CFSF-FM
- Sturgeon Falls, Ontario; Canada;
- Broadcast area: West Nipissing
- Frequency: 99.3 MHz
- Branding: 99.3 Moose FM

Programming
- Format: Adult contemporary

Ownership
- Owner: Vista Broadcast Group

History
- First air date: 2003
- Call sign meaning: Coming From Sturgeon Falls

Technical information
- Class: A
- ERP: vertical polarization only: 1,350 watts
- HAAT: 48.5 metres (159 ft)

Links
- Webcast: Listen Live
- Website: mywestnipissingnow.com

= CFSF-FM =

Radio station in Sturgeon Falls, Ontario, Canada

CFSF-FM is a Canadian radio station, broadcasting at 99.3 FM in Sturgeon Falls, Ontario. The station airs an adult contemporary format branded on-air as 99.3 Moose FM. The station is owned by Vista Radio.

==History==
On February 14, 2003, Joco Communications was given approval by the CRTC for a new FM radio service to serve the community of Sturgeon Falls. Under Joco Communications ownership, the station was branded as Joco Radio. The station began broadcasting in April 2003 with its studios located at 12006 Highway 17, Unit 7, in Sturgeon Falls. In 2005, the station was given approval to increase power to serve all of the Municipality of West Nipissing and outlying communities.

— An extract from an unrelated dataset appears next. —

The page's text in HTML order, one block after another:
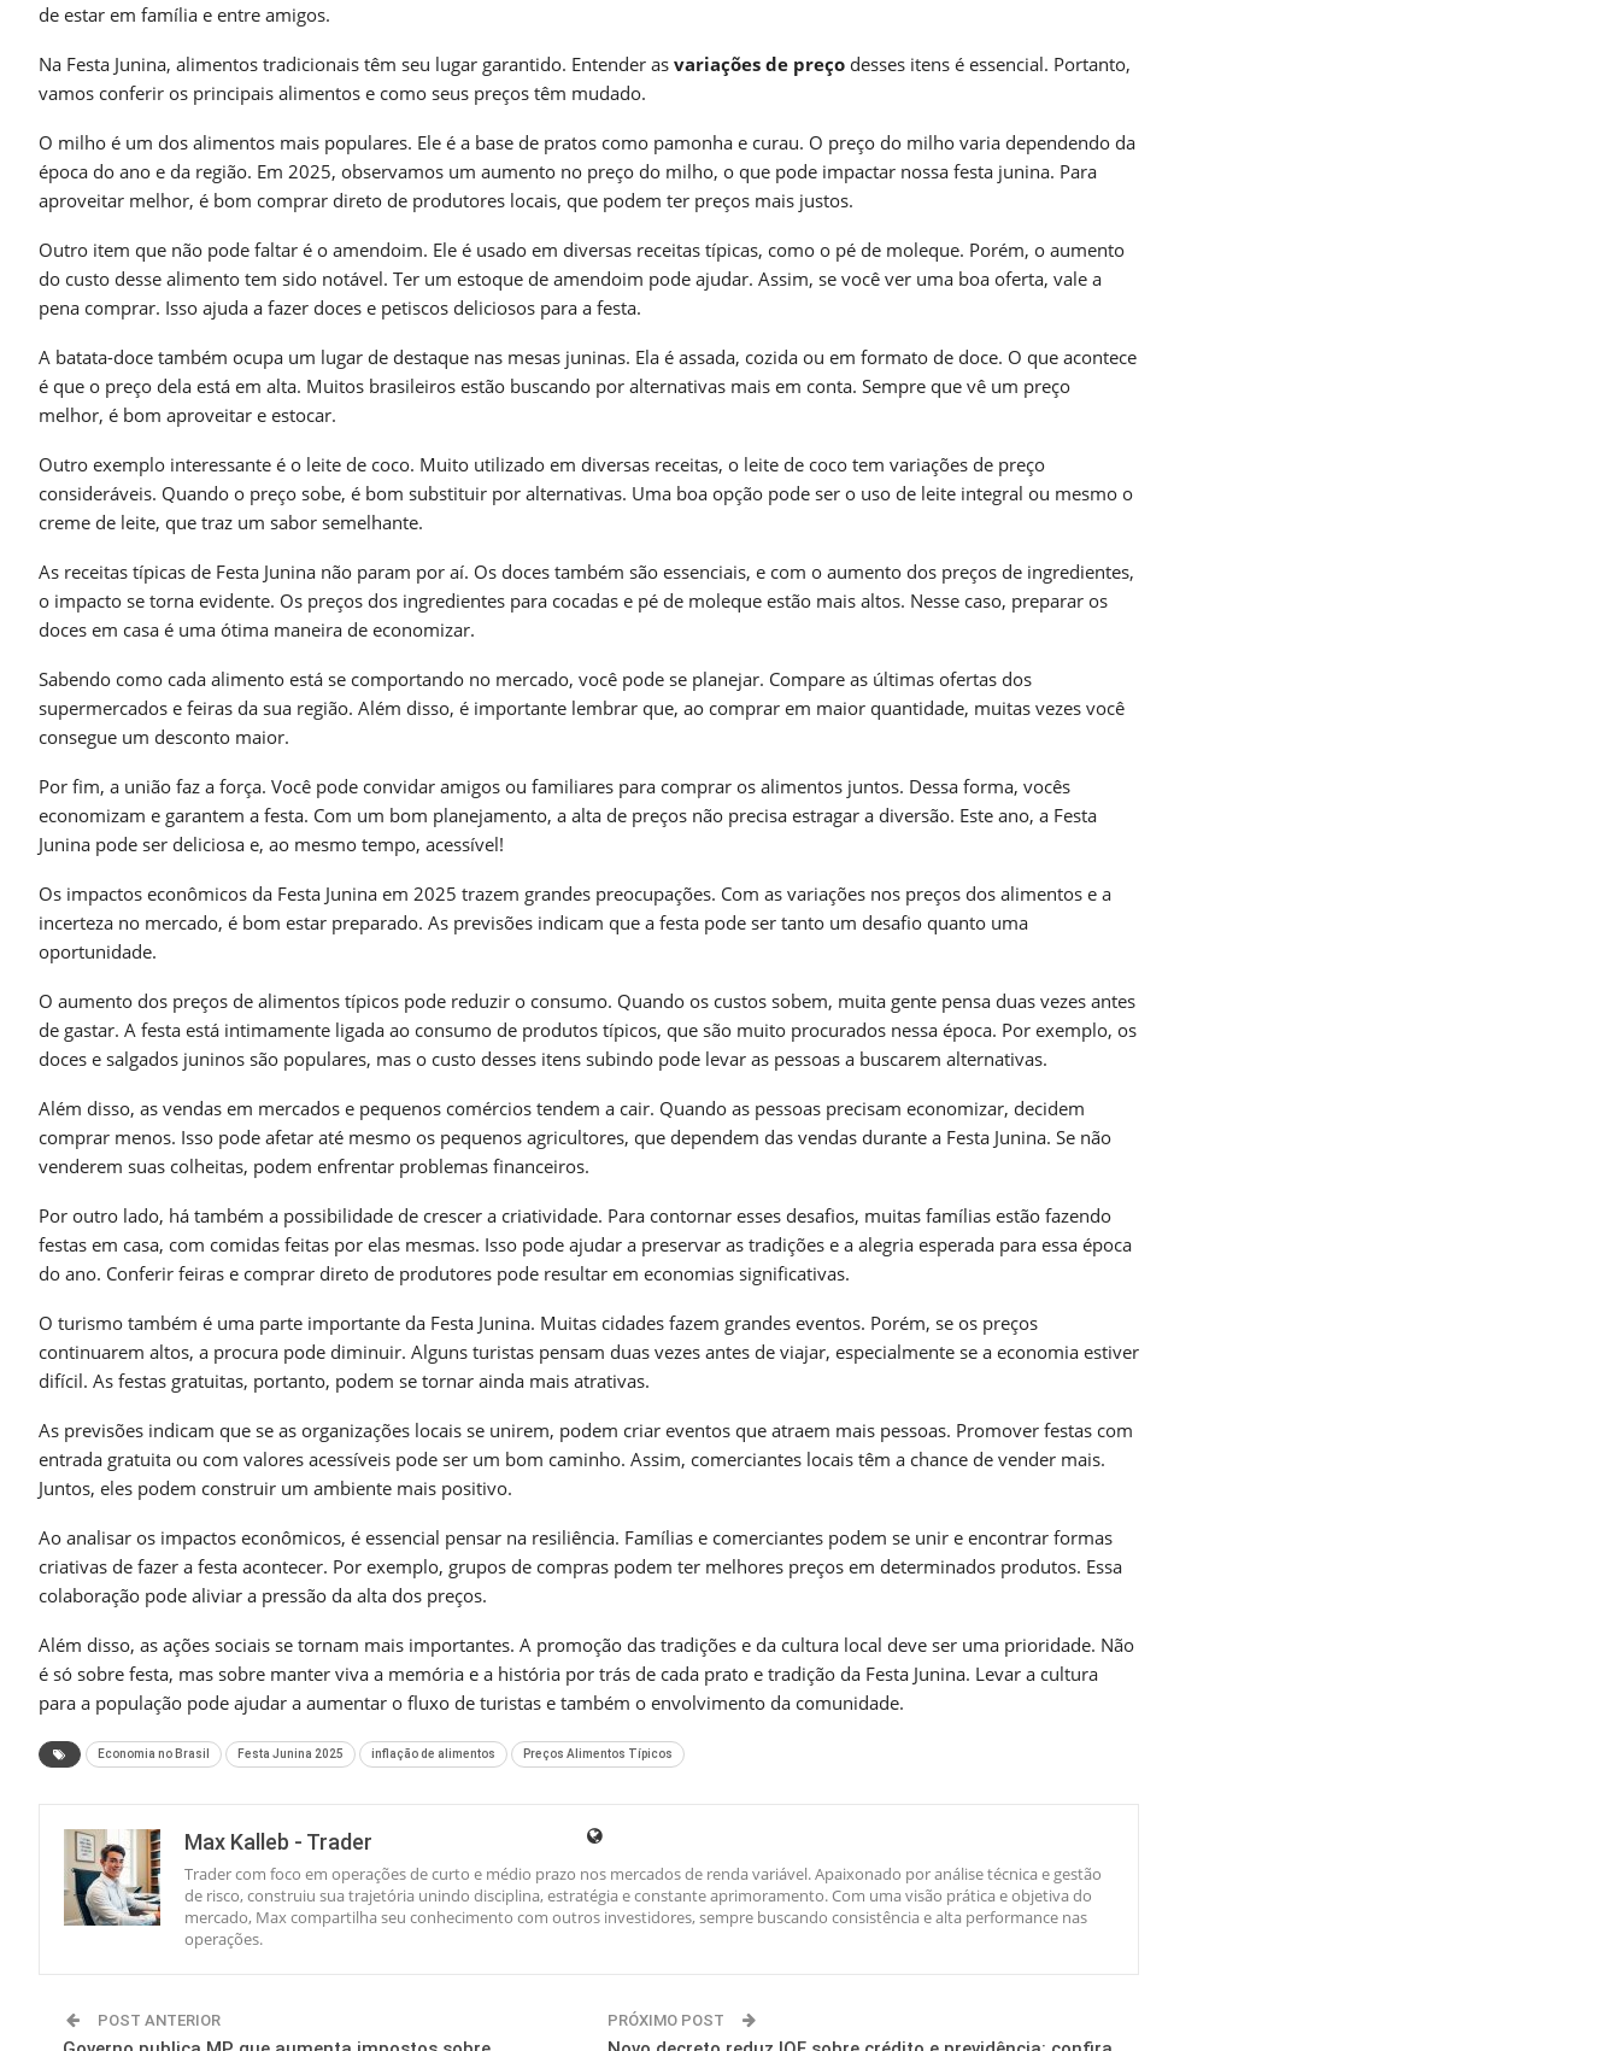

As the only commercial station in a small bilingual community, the station aired a variety of programming, including CHR, country and classic rock programs, in both English and French.

In September 2010, Joco Communications announced a tentative deal to sell the station to Haliburton Broadcasting Group, which received CRTC approval on February 21, 2011. Joco had already sold CFSF's former sister station CJJM-FM in Espanola to Haliburton earlier in the year.

In March 2011, the station was rebranded to Moose FM and adopted an adult contemporary format.

On April 23, 2012, Vista Broadcast Group, which owns a number of radio stations in western Canada, announced a deal to acquire Haliburton Broadcasting, in cooperation with Westerkirk Capital. The transaction was approved by the CRTC on October 19, 2012.

On May 11, 2012, the station changed the format and the slogan from "West Nipissing's Lite Favorite" to "Today's Hits and Yesterday's favorites".

In July 2014, the station was rebranded and changed its format from adult contemporary to a variety hits format.

In 2016, the station's studio at 204 King Street was damaged in a fire. Station staff were able to recover some of the station's equipment, and the station was back on the air later the same day from a temporary setup at the transmitter site.

Following a fire at 204 King Street, the 99.3 Moose FM studios moved to a new location at Unit 1, 159 Main Street in Sturgeon Falls.